There are, nevertheless, some ingenious collaborative moments. Henry Coleman takes Rupert Norfolk's drawing of the Back to the Future car in wheel clamps, isolates the square spoilers and translates them into free-standing shelves. With bright chequered patterns and a dynamic tilt, they have Formula 1 connotations. Dave Muller, meanwhile, presented an erratic series of drawings and paintings on paper - Venn diagrams, statistical representations of emotional states, graphic and pseudo-scientific structures, badges and slogans - which come from an equally erratic set of text and graphic prompts from Hiorns. Henry Coleman proposed a Frank Stella table, which Mark Titchner realized in the form of a totemic construction with the declaration 'in eternity all eyes are open' accompanied by a strobing, rotating video of an iris and pupil. A signature Stella pattern appears in the background of the video and imprinted into the concrete base - the only horizontal element that could embody a table. There is no reason to insist that Titchner should actually have made a table, but it does make you wonder about the point of having such loose parameters.

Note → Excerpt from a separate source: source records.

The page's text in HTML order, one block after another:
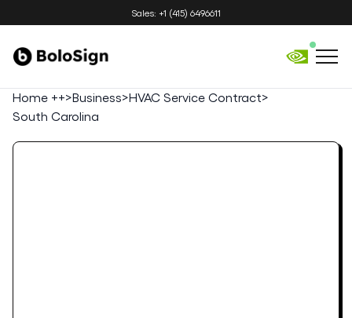
Sales: +1 (415) 6496611
Home ++>Business>HVAC Service Contract>
South Carolina
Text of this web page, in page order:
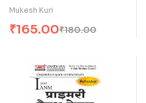
Mukesh Kuri
₹180.00
₹165.00
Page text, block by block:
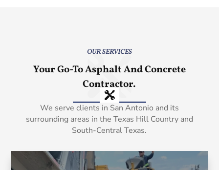
OUR SERVICES
Your Go-To Asphalt And Concrete
Contractor.
We serve clients in San Antonio and its
surrounding areas in the Texas Hill Country and
South-Central Texas.
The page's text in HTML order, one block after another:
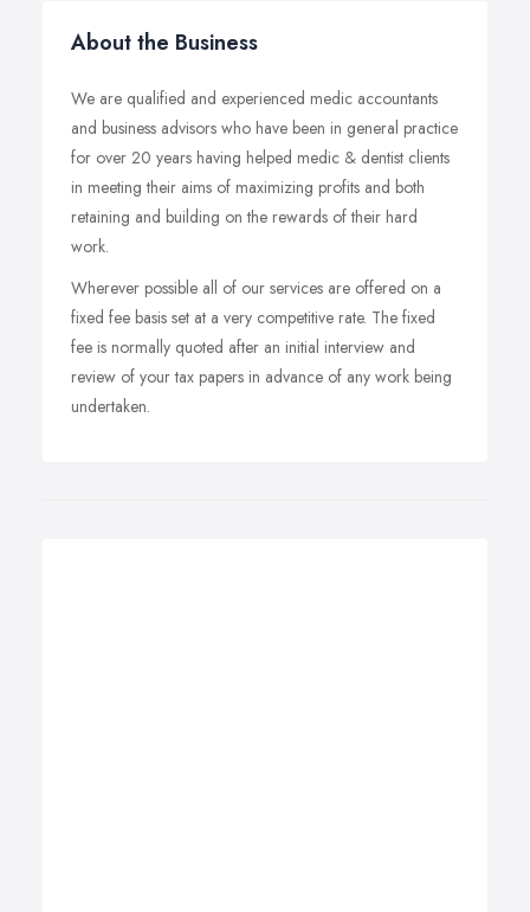
About the Business
We are qualified and experienced medic accountants
and business advisors who have been in general practice
for over 20 years having helped medic & dentist clients
in meeting their aims of maximizing profits and both
retaining and building on the rewards of their hard
work.
Wherever possible all of our services are offered on a
fixed fee basis set at a very competitive rate. The fixed
fee is normally quoted after an initial interview and
review of your tax papers in advance of any work being
undertaken.
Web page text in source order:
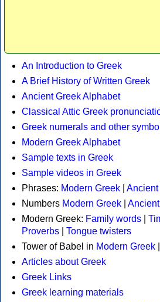
An Introduction to Greek
A Brief History of Written Greek
Ancient Greek Alphabet
Classical Attic Greek
Greek numerals and other
Modern Greek Alphabet
Sample texts in Greek
Sample videos in Greek
Phrases: Modern Greek
Ancient
Numbers Modern Greek
Modern Greek: Family words
Proverbs
Tongue twisters
Tower of Babel in Modern Greek
Articles about Greek
Greek Links
Greek learning materials
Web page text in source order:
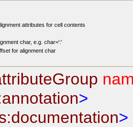
attributes for cell contents
char, e.g. char=':'
for alignment char
>
>
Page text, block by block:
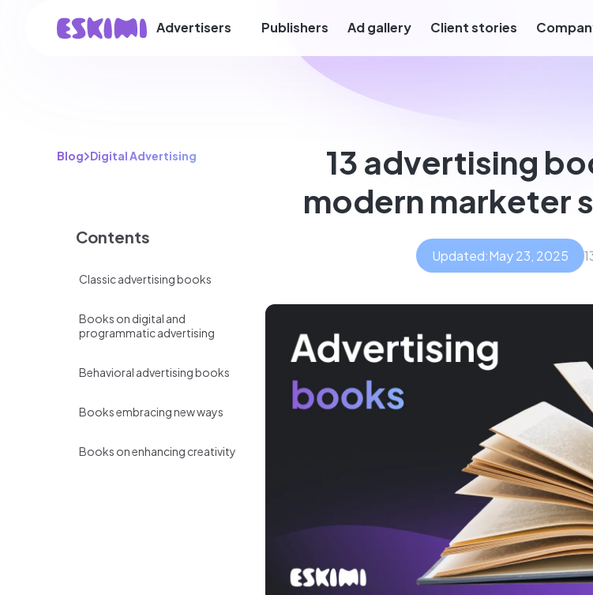
Advertisers Publishers Ad gallery Client stories
Blog Digital Advertising
Contents
Classic advertising books
Books on digital and
programmatic advertising
Behavioral advertising books
Books embracing new ways
Books on enhancing creativity
13 advertising
modern marketer
Updated:May 23, 2025
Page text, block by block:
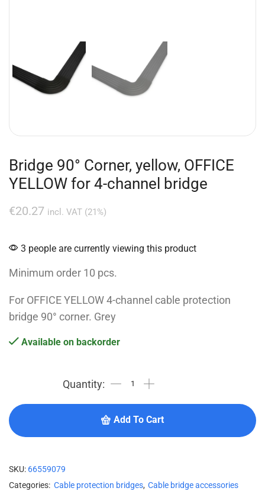
Bridge 90° Corner, yellow, OFFICE
YELLOW for 4-channel bridge
€20.27 incl. VAT (21%)
3 people are currently viewing this product
Minimum order 10 pcs.
For OFFICE YELLOW 4-channel cable protection
bridge 90° corner. Grey
Available on backorder
Add To Cart
SKU: 66559079
Categories: Cable protection bridges, Cable bridge accessories
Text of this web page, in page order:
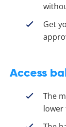
Get
Access
The
lower
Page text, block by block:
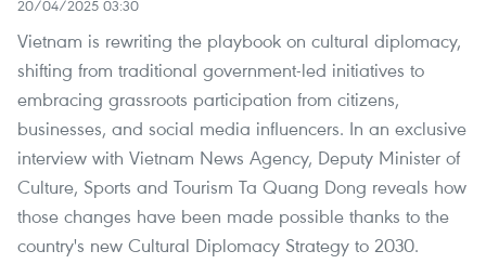
20/04/2025 03:30
Vietnam is rewriting the playbook on cultural diplomacy,
shifting from traditional government-led initiatives to
embracing grassroots participation from citizens,
businesses, and social media influencers. In an exclusive
interview with Vietnam News Agency, Deputy Minister of
Culture, Sports and Tourism Ta Quang Dong reveals how
those changes have been made possible thanks to the
country's new Cultural Diplomacy Strategy to 2030.

In this context the temptation to project arrogance, perversity and wilful obscurity on to the artists is difficult to resist. If the exhibition were to be viewed solely in terms of the final work, ignoring the route from conception to realization, then the strong geometric presence is certainly cohesive, along with a distinct 'mid-20th century goes lo-fi domestic' tendency. This is a group of artists who often show together, so it is refreshing that they have cross-pollinated in a new, laboratorial manner. Even if the results don't seem radically different, the journey has been circuitous.

Sally O'Reilly is a writer, critic, teacher and editor.